Yes – it’s the novel. Again. But the fact is, you see, that there is this rather grim thing happening in June 1594 – historically happening, I mean. I’ve been thinking about it for a while, because while not directly involving my hero, it has two sets of ties to his circumstances – one practical (and historically documented), and one, shall we say, psychological…
Which is why, again and again, I’ve tried to fit it in my timeline. And, again and again, I’ve come to the conclusion that it can’t be done. June 1594 is a tricky time for poor Ned. All sort of things happen to him, and he comes through with flying colours – mostly – but truly, to add the Grim Thing on top of all the rest would end being either too much or a throwaway.
Not that this prevented me from yet another attempt during last weekend – but, once more, I had to give up. I’m all for multiple layers and complexity, but truly, f it has to be meaningful at all, the Grim Thing would be too much.
“A pity I can’t have it in late 1597,” I sighed to myself – and… epiphany!

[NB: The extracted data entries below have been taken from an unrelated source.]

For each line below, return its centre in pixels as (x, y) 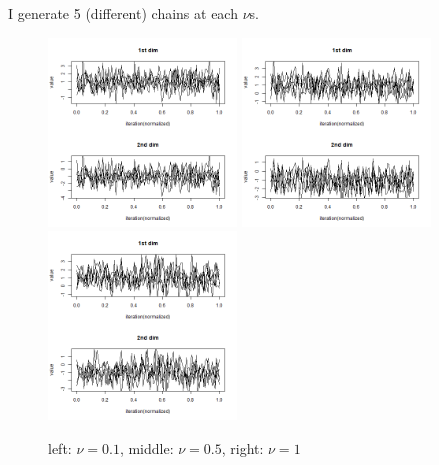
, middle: (146, 447)
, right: (242, 447)
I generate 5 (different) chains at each (123, 13)

You know the kind of happiness when a plot piece falls in place so perfectly, adding just the touch you missed? That kind of happiness, yes.
You see the hitch, don’t you? June 1594 is not October 1597 – and no amount of telescoping can make it even remotely close. If this were a one-act play, now, I might at least toy with the notion… but a novel? And one otherwise quite faithful to actual events? No, forsooth!

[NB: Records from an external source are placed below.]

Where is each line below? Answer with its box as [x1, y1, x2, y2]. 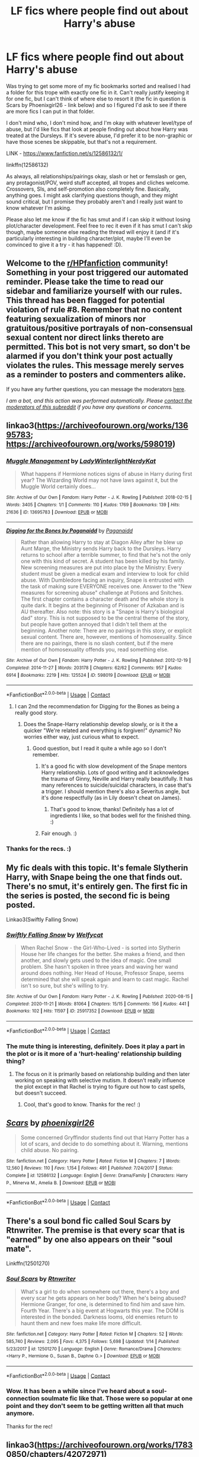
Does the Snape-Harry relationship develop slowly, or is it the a [23, 721, 178, 728]
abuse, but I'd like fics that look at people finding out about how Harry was [6, 125, 188, 133]
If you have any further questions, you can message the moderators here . [6, 385, 186, 393]
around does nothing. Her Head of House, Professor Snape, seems [20, 970, 185, 977]
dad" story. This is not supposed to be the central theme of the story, [20, 614, 190, 622]
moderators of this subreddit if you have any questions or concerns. [6, 403, 173, 411]
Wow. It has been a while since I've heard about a [6, 1387, 150, 1395]
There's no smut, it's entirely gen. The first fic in [6, 881, 188, 892]

It’s a shame, though: it would add so much to the story – and after all, the story is a novel, right? A novel. So I’ve decided to break my own rules for once. The only question is, break them how? Shall I just brazenly move the Grim Thing to October 1597, and explain in the Author’s Note how this bit of accuracy was sacrificed on the altar of Story? Or shall I mention the actual Grim Thing’s practicalities in passing in 1594, and make up a similar episode to place where I need it, with its psychological effects on my hero?
I rather think I’ll play it safer and go for the second option – but, as I said, I’s dithering.
What do you say, o Readers? What would you do in my place? Did you ever face this particular dilemma? What did you do?